Closed atenart closed 1 year ago
Looks like ubuntu 22.04 only has rustc v1.66 while some of our dependencies now requires >= 1.67. Rustc 1.67 is only found in ubuntu 23.04, which doesn't have a vagrant vm available right now (as far as I can see)...
Not sure of the best solution here:
@amorenoz thoughts?
Isn't this ubuntu 23.04: https://app.vagrantup.com/ubuntu/boxes/lunar64 ?
Isn't this ubuntu 23.04: https://app.vagrantup.com/ubuntu/boxes/lunar64 ?
Looks like this one isn't suited for the libvirt provider. When looking at what is supported[1], Ubuntu 22.04 is the latest supported (except for some custom builds I'm not sure to trust).

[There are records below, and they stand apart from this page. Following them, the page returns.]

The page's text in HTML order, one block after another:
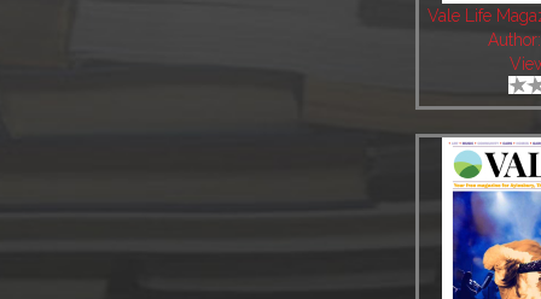
Vale Life
Author:
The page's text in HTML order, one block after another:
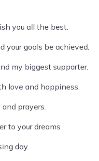
you all the best.
your goals be achieved.
my biggest supporter.
love and happiness.
prayers.
to your dreams.
day.
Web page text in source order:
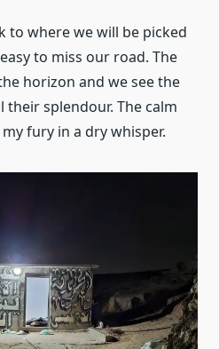
to where we will be picked
to miss our road. The
horizon and we see the
their splendour. The calm
fury in a dry whisper.
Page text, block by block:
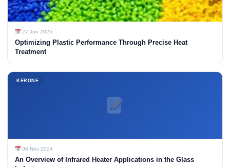
27 Jun 2025
Optimizing Plastic Performance Through Precise Heat
Treatment
KERONE
06 Nov 2024
An Overview of Infrared Heater Applications in the Glass
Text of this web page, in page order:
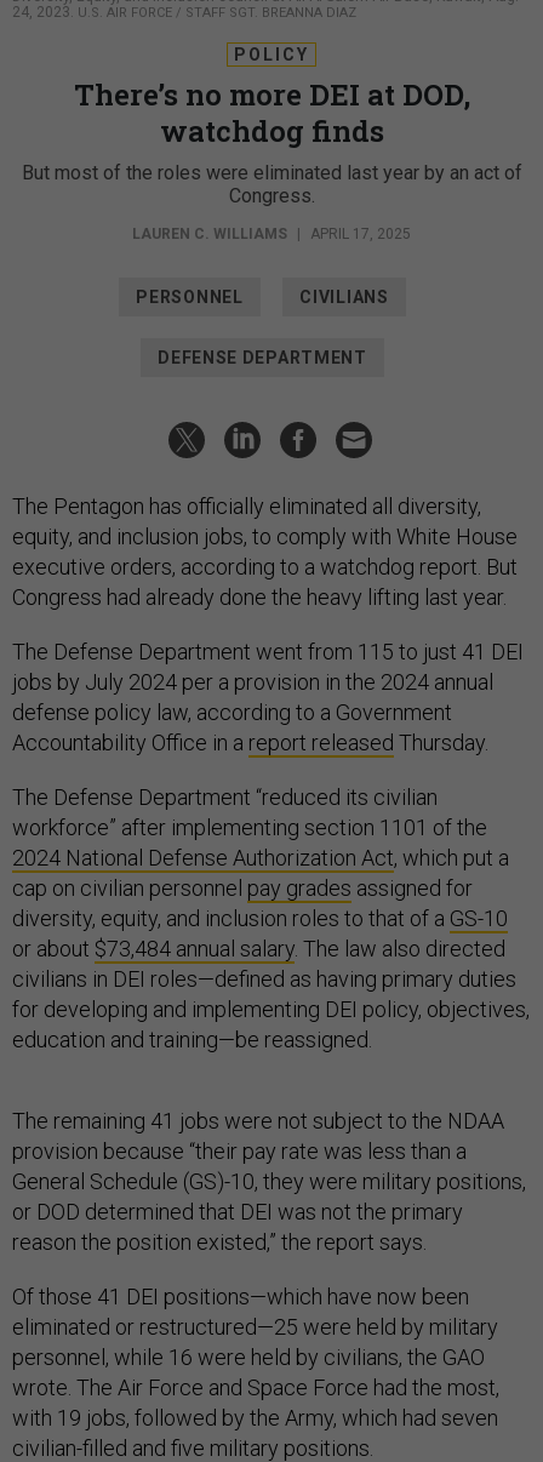
24, 2023. U.S. AIR FORCE / STAFF SGT. BREANNA DIAZ
POLICY
There’s no more DEI at DOD,
watchdog finds
But most of the roles were eliminated last year by an act of
Congress.
LAUREN C. WILLIAMS APRIL 17, 2025
PERSONNEL CIVILIANS
DEFENSE DEPARTMENT
The Pentagon has officially eliminated all diversity,
equity, and inclusion jobs, to comply with White House
executive orders, according to a watchdog report. But
Congress had already done the heavy lifting last year.
The Defense Department went from 115 to just 41 DEI
jobs by July 2024 per a provision in the 2024 annual
defense policy law, according to a Government
Accountability Office in a report released Thursday.
The Defense Department “reduced its civilian
workforce” after implementing section 1101 of the
2024 National Defense Authorization Act, which put a
cap on civilian personnel pay grades assigned for
diversity, equity, and inclusion roles to that of a GS-10
or about $73,484 annual salary . The law also directed
civilians in DEI roles—defined as having primary duties
for developing and implementing DEI policy, objectives,
education and training—be reassigned.
The remaining 41 jobs were not subject to the NDAA
provision because “their pay rate was less than a
General Schedule (GS)-10, they were military positions,
or DOD determined that DEI was not the primary
reason the position existed,” the report says.
Of those 41 DEI positions—which have now been
eliminated or restructured—25 were held by military
personnel, while 16 were held by civilians, the GAO
wrote. The Air Force and Space Force had the most,
with 19 jobs, followed by the Army, which had seven
civilian-filled and five military positions.

[1] https://app.vagrantup.com/boxes/search?utf8=%E2%9C%93&sort=downloads&provider=libvirt&q=ubuntu
Firstly, one question: what exactly requires rust > 1.67? That's just out of curiosity.

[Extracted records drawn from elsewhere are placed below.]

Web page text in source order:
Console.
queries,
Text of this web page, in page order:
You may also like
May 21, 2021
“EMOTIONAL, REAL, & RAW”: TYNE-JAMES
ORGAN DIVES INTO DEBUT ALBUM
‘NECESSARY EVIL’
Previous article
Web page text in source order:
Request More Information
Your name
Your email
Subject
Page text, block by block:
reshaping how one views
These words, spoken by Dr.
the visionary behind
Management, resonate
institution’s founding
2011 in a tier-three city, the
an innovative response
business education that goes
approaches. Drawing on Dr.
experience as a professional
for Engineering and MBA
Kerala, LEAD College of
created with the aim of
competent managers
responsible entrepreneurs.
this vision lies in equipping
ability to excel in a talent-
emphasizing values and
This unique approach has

Nevertheless, looking at the scarcity of VMs that we can use, I think we should reconsider how we build the test binaries. The idea of the VMs is that we can test it works on them, not that we necessarily can build using their standard toolchain. We even use rustup in our copr packages. We should ensure we can run on 22.04 as it's the LTS release so I'm leaning towards using rustup (directly in the VM or using a container).

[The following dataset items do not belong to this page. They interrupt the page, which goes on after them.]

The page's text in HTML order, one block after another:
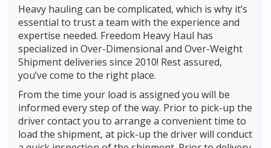
Heavy hauling can be complicated, which is why it’s
essential to trust a team with the experience and
expertise needed. Freedom Heavy Haul has
specialized in Over-Dimensional and Over-Weight
Shipment deliveries since 2010! Rest assured,
you’ve come to the right place.
From the time your load is assigned you will be
informed every step of the way. Prior to pick-up the
driver contact you to arrange a convenient time to
load the shipment, at pick-up the driver will conduct
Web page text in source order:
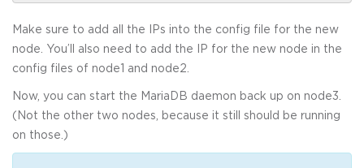
Make sure to add all the IPs into the config file for the new
node. You’ll also need to add the IP for the new node in the
config files of node1 and node2.
Now, you can start the MariaDB daemon back up on node3.
(Not the other two nodes, because it still should be running
on those.)
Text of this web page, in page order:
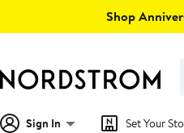
Shop
Sign In Set Your
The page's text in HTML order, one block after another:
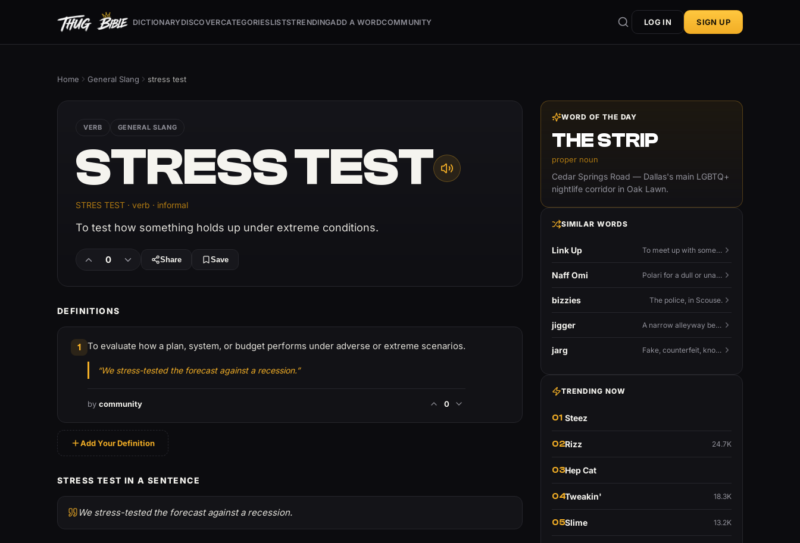
DICTIONARYDISCOVERCATEGORIESLISTSTRENDINGADD A WORDCOMMUNITY LOG IN SIGN UP
Home General Slang stress test
VERB GENERAL SLANG
STRESS TEST
STRES TEST · verb · informal
To test how something holds up under extreme conditions.
0 Share Save
DEFINITIONS
1 To evaluate how a plan, system, or budget performs under adverse or extreme scenarios.
“We stress-tested the forecast against a recession.”
by community 0
Add Your Definition
STRESS TEST IN A SENTENCE
We stress-tested the forecast against a recession.
WORD OF THE DAY
THE STRIP
proper noun
Cedar Springs Road — Dallas's main LGBTQ+
nightlife corridor in Oak Lawn.
SIMILAR WORDS
Link Up To meet up with someone — to connect in person and hang out.
Naff Omi Polari for a dull or unavailable man — 'naff' here meaning ordinary, possibly 'not available for...'.
bizzies The police, in Scouse.
jigger A narrow alleyway between Liverpool terraces.
jarg Fake, counterfeit, knock-off.
TRENDING NOW
01 Steez
02Rizz 24.7K
03Hep Cat
04Tweakin' 18.3K
05Slime 13.2K

Firstly, one question: what exactly requires rust > 1.67? That's just out of curiosity.
time-macros
(a dependency of simplelog
). There might be others though.
Nevertheless, looking at the scarcity of VMs that we can use, I think we should reconsider how we build the test binaries. The idea of the VMs is that we can test it works on them, not that we necessarily can build using their standard toolchain. We even use rustup in our copr packages. We should ensure we can run on 22.04 as it's the LTS release so I'm leaning towards using rustup (directly in the VM or using a container).
Agreed.
WIP
->RFC
. Now waiting onlibbpf_rs
to release a version including the fix we need.We should also have a look at BPF compilation errors and how they are reported. It seemed to me there were not as verbose as before (eg. not including the real underlying error).